Em outra passagem via a glória lhe acenar:

"Sou jovem, tenho apenas quinze anos, E vejo em risos me acenar a glória, Odeio os goivos; idolatro os loiros: Embriagam-me os hinos da vitória".

E com quinze anos, mesmo, publicou o seu primeiro livro de versos "Vozes Trêmulas". O ultra-romantismo domina os seus primeiros passos. Um poeta desse gênero o empolga e é seu culto:

"Casemiro, bardo inspirado, És mais que meu amigo. És meu cultor."

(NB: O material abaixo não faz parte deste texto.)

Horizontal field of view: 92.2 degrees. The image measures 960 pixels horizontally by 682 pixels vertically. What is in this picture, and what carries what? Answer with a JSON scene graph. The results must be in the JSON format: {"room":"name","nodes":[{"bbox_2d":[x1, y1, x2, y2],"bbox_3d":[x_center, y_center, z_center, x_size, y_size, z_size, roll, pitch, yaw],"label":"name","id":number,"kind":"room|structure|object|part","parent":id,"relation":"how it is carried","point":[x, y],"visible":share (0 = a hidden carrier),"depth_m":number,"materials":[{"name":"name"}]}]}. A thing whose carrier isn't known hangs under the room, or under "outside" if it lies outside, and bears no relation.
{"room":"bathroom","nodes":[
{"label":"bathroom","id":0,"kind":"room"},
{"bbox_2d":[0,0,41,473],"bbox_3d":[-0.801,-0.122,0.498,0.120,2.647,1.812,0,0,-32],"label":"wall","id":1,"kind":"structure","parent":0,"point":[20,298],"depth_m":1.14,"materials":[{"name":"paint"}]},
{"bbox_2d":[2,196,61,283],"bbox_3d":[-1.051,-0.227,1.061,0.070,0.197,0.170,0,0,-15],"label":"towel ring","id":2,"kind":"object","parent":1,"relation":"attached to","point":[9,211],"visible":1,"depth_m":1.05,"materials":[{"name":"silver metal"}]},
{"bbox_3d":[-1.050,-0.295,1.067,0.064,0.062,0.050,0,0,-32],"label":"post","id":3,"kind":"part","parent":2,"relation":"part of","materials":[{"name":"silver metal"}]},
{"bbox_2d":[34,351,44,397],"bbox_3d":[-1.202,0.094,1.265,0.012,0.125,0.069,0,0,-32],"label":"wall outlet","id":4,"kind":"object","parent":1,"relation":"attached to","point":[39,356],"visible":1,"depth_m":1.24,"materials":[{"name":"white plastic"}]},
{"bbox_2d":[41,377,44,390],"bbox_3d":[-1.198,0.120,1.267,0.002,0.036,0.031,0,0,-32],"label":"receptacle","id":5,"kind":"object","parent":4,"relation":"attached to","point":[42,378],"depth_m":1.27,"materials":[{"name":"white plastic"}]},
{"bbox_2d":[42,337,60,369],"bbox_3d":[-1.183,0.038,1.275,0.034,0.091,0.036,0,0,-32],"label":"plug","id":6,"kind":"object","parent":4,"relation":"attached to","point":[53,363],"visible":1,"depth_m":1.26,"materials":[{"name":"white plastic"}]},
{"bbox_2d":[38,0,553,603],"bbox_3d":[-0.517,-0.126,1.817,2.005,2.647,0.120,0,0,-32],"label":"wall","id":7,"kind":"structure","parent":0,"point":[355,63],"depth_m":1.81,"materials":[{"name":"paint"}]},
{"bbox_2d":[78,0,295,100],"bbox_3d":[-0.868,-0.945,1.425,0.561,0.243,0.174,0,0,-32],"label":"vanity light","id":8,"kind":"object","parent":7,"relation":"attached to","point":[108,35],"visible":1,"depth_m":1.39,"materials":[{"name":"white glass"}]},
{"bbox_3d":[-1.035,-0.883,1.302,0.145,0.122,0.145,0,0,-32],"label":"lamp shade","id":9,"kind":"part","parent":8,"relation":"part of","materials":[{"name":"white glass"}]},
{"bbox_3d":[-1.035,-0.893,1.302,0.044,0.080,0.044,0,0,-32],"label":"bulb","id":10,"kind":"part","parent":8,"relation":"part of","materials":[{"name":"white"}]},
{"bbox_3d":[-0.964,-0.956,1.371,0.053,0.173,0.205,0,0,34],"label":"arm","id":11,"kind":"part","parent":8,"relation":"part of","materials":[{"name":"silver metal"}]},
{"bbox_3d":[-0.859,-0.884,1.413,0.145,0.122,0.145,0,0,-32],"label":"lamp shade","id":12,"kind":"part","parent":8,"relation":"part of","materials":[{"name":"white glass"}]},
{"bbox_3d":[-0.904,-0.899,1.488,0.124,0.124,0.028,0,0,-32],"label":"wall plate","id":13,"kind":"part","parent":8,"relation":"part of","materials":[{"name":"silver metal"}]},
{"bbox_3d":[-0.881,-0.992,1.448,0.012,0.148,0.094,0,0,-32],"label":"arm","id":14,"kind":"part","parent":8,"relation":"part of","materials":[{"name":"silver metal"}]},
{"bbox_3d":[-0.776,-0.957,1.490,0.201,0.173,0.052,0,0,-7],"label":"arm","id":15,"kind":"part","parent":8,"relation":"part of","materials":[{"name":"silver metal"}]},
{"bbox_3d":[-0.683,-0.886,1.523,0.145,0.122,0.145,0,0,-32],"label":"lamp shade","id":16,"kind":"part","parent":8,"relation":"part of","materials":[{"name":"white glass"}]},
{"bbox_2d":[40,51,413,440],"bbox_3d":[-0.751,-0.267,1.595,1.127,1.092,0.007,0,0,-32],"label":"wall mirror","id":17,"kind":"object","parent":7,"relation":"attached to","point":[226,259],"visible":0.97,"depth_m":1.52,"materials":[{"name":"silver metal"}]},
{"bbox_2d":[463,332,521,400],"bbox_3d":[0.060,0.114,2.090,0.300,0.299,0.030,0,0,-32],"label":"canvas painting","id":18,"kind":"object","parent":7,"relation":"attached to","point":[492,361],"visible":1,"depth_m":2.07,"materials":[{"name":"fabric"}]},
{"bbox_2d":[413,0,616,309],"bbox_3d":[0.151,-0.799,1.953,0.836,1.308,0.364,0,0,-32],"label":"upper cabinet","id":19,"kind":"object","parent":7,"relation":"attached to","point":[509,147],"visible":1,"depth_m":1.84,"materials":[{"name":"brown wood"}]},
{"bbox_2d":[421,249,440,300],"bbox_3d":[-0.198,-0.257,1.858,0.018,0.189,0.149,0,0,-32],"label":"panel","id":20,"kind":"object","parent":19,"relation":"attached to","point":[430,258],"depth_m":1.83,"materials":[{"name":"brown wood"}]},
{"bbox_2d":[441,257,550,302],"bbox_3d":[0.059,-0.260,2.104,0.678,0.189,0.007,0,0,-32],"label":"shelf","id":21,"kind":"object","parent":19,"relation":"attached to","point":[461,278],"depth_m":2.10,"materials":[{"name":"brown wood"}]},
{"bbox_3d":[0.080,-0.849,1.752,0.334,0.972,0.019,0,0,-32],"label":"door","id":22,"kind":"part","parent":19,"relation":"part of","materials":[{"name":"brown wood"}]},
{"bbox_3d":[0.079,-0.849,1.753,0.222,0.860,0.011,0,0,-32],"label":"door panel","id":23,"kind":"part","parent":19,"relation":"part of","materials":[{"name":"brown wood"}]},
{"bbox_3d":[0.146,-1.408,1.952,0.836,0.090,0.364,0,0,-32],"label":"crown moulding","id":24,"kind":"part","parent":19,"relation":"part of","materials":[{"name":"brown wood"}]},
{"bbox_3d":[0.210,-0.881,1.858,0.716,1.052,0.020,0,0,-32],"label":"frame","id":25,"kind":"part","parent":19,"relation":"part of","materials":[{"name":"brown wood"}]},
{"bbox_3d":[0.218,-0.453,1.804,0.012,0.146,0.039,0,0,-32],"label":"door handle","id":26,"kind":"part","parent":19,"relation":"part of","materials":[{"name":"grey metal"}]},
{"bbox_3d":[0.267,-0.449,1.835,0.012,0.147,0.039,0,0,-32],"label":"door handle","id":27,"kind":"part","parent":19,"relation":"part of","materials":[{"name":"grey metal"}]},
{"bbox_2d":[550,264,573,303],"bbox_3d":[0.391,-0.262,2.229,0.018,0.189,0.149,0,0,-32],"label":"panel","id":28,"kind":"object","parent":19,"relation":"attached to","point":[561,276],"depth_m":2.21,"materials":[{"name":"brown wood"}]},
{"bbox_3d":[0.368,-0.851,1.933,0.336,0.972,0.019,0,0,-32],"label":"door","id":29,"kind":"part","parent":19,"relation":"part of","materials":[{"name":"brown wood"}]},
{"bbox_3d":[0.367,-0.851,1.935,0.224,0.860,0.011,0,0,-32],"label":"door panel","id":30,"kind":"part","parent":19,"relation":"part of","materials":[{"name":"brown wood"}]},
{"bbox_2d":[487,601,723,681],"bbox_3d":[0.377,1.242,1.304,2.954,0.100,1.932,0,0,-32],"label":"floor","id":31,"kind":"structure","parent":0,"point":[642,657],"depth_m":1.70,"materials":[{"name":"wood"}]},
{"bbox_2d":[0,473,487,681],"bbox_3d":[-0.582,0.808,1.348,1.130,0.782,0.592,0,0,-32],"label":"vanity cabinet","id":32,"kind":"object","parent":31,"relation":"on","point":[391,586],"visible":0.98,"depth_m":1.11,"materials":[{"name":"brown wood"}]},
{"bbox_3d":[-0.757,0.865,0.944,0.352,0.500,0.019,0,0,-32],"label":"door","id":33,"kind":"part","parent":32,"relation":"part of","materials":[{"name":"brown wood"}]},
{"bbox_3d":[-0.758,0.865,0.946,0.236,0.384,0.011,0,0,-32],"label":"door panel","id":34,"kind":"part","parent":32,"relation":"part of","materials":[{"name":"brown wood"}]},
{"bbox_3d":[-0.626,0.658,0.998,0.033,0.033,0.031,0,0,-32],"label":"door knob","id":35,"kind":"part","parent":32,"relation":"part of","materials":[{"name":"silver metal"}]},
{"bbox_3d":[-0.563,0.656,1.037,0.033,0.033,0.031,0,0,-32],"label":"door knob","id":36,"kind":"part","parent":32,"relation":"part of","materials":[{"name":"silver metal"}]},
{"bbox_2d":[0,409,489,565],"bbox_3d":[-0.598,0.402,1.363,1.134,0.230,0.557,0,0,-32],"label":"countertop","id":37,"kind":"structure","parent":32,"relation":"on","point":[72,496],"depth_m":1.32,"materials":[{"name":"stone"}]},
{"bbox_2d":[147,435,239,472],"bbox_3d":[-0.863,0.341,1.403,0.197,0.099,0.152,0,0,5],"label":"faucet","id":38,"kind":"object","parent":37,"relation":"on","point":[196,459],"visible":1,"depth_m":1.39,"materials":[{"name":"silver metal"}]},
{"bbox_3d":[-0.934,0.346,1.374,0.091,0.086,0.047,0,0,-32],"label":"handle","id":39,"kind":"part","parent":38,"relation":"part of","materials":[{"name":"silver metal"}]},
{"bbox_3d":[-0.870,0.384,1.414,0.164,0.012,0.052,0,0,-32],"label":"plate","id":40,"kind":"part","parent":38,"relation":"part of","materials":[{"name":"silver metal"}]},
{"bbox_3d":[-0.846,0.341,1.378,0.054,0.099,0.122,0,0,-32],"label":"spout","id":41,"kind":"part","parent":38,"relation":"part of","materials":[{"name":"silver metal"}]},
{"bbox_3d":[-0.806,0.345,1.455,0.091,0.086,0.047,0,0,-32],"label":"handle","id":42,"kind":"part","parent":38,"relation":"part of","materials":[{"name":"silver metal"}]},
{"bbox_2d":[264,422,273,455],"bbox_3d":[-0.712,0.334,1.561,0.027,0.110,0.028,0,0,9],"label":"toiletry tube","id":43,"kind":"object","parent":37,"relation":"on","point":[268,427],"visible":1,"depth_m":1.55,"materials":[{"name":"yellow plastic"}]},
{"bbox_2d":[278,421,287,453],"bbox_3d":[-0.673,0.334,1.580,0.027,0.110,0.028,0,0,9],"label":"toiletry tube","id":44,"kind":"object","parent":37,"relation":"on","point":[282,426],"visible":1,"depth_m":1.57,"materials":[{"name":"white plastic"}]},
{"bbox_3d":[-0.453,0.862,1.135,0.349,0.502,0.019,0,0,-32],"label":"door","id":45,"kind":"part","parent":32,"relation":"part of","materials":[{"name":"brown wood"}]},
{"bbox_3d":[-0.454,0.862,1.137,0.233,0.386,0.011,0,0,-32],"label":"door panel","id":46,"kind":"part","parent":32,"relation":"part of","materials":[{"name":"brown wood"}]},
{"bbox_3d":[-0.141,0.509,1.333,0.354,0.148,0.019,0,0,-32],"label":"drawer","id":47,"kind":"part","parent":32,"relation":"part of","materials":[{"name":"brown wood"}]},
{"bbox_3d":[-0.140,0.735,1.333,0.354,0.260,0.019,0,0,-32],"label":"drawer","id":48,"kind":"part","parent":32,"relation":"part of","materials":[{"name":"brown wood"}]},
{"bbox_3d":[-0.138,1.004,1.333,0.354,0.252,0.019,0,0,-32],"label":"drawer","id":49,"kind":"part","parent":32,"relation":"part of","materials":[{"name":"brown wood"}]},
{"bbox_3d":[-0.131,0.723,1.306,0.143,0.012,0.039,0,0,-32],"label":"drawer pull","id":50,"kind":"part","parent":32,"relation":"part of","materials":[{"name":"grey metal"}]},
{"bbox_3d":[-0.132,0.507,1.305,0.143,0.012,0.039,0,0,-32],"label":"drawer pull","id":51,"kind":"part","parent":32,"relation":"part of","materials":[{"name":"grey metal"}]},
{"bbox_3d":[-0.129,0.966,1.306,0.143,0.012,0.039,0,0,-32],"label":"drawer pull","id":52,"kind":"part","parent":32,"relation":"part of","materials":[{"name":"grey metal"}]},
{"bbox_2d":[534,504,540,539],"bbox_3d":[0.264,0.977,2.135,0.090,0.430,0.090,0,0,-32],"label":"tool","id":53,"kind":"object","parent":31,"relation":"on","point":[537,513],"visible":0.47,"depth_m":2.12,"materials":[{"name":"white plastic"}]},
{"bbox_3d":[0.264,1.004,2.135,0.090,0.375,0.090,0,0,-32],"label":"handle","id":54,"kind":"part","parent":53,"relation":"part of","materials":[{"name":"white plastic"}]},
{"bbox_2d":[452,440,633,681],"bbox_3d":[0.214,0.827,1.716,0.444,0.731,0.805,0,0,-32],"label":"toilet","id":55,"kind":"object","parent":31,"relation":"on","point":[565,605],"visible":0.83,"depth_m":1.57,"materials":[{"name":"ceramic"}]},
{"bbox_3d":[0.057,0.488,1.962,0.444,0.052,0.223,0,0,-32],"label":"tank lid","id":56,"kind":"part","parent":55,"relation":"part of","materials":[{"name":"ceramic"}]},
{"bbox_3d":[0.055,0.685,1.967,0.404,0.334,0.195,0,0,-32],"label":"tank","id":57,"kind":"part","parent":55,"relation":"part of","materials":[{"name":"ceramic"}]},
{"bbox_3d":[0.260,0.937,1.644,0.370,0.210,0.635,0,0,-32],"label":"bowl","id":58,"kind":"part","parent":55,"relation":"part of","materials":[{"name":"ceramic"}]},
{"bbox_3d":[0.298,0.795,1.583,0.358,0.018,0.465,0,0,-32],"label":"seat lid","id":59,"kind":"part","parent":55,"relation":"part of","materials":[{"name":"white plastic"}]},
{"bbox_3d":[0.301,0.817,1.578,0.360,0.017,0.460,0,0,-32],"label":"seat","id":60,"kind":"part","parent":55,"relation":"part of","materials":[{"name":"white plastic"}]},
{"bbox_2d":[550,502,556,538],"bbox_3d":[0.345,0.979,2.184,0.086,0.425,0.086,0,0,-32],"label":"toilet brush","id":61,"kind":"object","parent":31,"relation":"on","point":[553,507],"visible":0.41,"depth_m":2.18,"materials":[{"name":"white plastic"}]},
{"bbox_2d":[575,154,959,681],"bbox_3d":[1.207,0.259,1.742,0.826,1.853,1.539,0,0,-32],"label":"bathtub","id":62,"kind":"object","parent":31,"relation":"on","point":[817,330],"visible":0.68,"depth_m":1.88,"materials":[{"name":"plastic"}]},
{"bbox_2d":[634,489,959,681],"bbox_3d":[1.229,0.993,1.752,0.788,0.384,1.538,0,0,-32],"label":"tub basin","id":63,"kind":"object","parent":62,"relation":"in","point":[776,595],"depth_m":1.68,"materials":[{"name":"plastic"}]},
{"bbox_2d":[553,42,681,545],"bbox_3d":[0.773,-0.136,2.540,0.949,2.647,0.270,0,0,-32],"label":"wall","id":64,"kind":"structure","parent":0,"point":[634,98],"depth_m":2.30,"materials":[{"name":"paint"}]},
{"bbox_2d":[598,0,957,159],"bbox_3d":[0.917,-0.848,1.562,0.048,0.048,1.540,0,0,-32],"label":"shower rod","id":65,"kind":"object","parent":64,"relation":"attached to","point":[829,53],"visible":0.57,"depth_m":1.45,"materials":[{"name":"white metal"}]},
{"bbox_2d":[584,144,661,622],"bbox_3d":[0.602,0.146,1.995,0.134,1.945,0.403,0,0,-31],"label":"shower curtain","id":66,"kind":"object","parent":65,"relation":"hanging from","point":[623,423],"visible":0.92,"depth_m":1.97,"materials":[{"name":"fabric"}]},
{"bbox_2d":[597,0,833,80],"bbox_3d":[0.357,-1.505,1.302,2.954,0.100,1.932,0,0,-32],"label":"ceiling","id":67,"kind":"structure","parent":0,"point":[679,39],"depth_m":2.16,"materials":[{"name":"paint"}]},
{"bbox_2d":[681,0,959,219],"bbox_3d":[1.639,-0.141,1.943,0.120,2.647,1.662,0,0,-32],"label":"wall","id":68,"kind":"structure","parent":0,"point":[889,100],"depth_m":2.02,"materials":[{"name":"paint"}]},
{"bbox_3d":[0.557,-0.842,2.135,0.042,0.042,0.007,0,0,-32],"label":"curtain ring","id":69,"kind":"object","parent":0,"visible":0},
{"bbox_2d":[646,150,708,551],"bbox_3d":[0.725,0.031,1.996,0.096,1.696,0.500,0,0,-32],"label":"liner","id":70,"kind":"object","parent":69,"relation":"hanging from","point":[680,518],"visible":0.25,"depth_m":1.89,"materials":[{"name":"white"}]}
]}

Com dezessete anos lançou o segundo livro intitulado: "Violetas" e o sucesso se agranda.

O nome de MÚCIO TEIXEIRA percorre todo o Brasil, levado por suas poesias, principalmente uma — Amar. Página obrigatória em todos os recitais, no norte, no sul e no centro do país. E a mais romântica de todas as suas produções, no dizer dos críticos. Sobre a mesma Salvador Rueda, grande poeta argentino, deixou escrito, numa visita que fez a MÚCIO quando o aguardou, na sua casa, em vão: "Vale uma reputación de poeta'":

"Amar uma mulher è tê-la inteira No coração, nos olhos e nos braços. Não consentir que ninguém mais a queira. Seguir-lhe sempre os passos".

Sobre a vida de MÚCIO TEIXEIRA:

Nasceu o poeta MÚCIO TEIXEIRA em Porto Alegre, no dia 13 de setembro de 1857. O pai um ilustre militar, da arma da engenharia. Ten. Coronel Manoel Lopes Teixeira, natural do Piauí. Foi, o mesmo, Presidente das Províncias do Rio Grande do Norte, Santa Catarina e Maranhão. Quando se preparava para assumir igual fun- ção na Província de São Paulo, a morte o surpreendeu. MÚCIO, na ocasião, tinha apenas três anos.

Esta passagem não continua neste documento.